▶ [Material provided]

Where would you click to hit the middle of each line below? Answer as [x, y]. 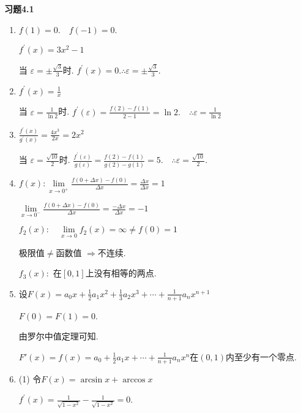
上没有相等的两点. [121, 273]
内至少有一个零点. [261, 356]
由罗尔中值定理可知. [58, 336]
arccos [134, 380]
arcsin [91, 380]
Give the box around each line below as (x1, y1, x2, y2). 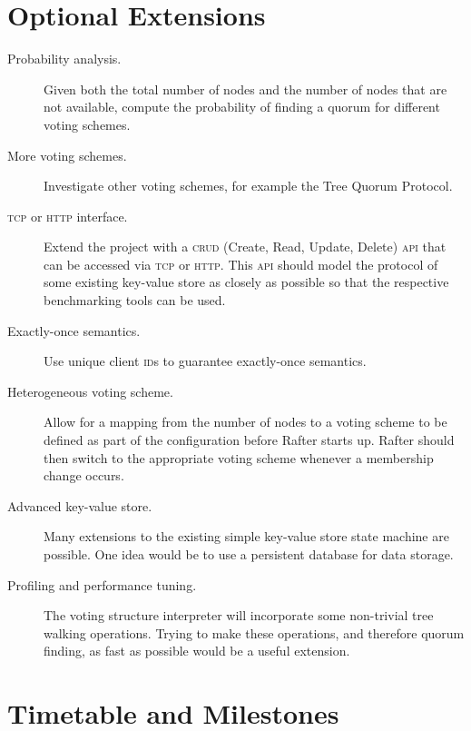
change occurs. (44, 466, 124, 485)
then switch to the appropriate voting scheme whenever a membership (44, 448, 434, 467)
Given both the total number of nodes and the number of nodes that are (44, 79, 447, 98)
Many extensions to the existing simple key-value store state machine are (44, 527, 449, 546)
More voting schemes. (7, 145, 127, 164)
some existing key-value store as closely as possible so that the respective (44, 272, 449, 291)
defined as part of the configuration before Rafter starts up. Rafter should (44, 430, 455, 449)
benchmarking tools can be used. (44, 291, 226, 310)
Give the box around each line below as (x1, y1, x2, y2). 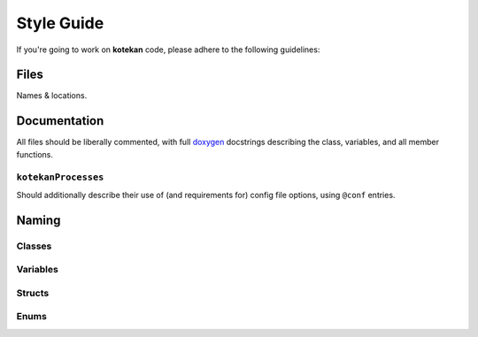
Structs (16, 287, 50, 299)
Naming (16, 212, 61, 227)
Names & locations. (16, 90, 88, 101)
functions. (16, 149, 53, 159)
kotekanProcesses (16, 171, 104, 183)
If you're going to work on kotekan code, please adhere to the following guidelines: (16, 44, 320, 55)
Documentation (16, 113, 104, 128)
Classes (16, 240, 52, 252)
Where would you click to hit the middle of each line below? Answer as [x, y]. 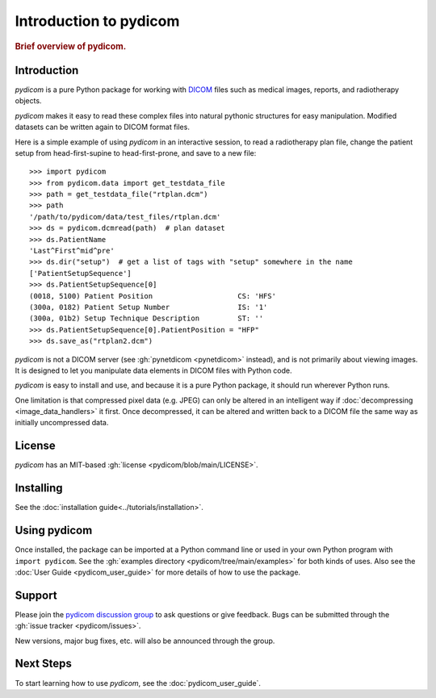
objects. [28, 101]
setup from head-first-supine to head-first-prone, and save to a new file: [136, 153]
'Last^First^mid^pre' [72, 251]
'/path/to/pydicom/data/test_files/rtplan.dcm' [125, 217]
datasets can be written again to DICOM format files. [102, 127]
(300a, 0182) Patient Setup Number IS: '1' [149, 307]
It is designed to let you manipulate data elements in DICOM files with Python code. [153, 370]
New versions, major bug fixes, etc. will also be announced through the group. [145, 641]

▶ [Work task] The records above need to be copied exactly, with the pictures left out.

▶ [Output for this exercise]
Where would you click to hit the middle of each line below? Answer as [x, y]. 
上没有相等的两点. [121, 273]
内至少有一个零点. [261, 356]
由罗尔中值定理可知. [58, 336]
arccos [134, 380]
arcsin [91, 380]
Give the box around each line below as (x1, y1, x2, y2). 
change occurs. (44, 466, 124, 485)
then switch to the appropriate voting scheme whenever a membership (44, 448, 434, 467)
Given both the total number of nodes and the number of nodes that are (44, 79, 447, 98)
Many extensions to the existing simple key-value store state machine are (44, 527, 449, 546)
More voting schemes. (7, 145, 127, 164)
some existing key-value store as closely as possible so that the respective (44, 272, 449, 291)
defined as part of the configuration before Rafter starts up. Rafter should (44, 430, 455, 449)
benchmarking tools can be used. (44, 291, 226, 310)
Give the box around each line below as (x1, y1, x2, y2). 
Structs (16, 287, 50, 299)
Naming (16, 212, 61, 227)
Names & locations. (16, 90, 88, 101)
functions. (16, 149, 53, 159)
kotekanProcesses (16, 171, 104, 183)
If you're going to work on kotekan code, please adhere to the following guidelines: (16, 44, 320, 55)
Documentation (16, 113, 104, 128)
Classes (16, 240, 52, 252)
Where would you click to hit the middle of each line below? Answer as [x, y]. 
objects. [28, 101]
setup from head-first-supine to head-first-prone, and save to a new file: [136, 153]
'Last^First^mid^pre' [72, 251]
'/path/to/pydicom/data/test_files/rtplan.dcm' [125, 217]
datasets can be written again to DICOM format files. [102, 127]
(300a, 0182) Patient Setup Number IS: '1' [149, 307]
It is designed to let you manipulate data elements in DICOM files with Python code. [153, 370]
New versions, major bug fixes, etc. will also be announced through the group. [145, 641]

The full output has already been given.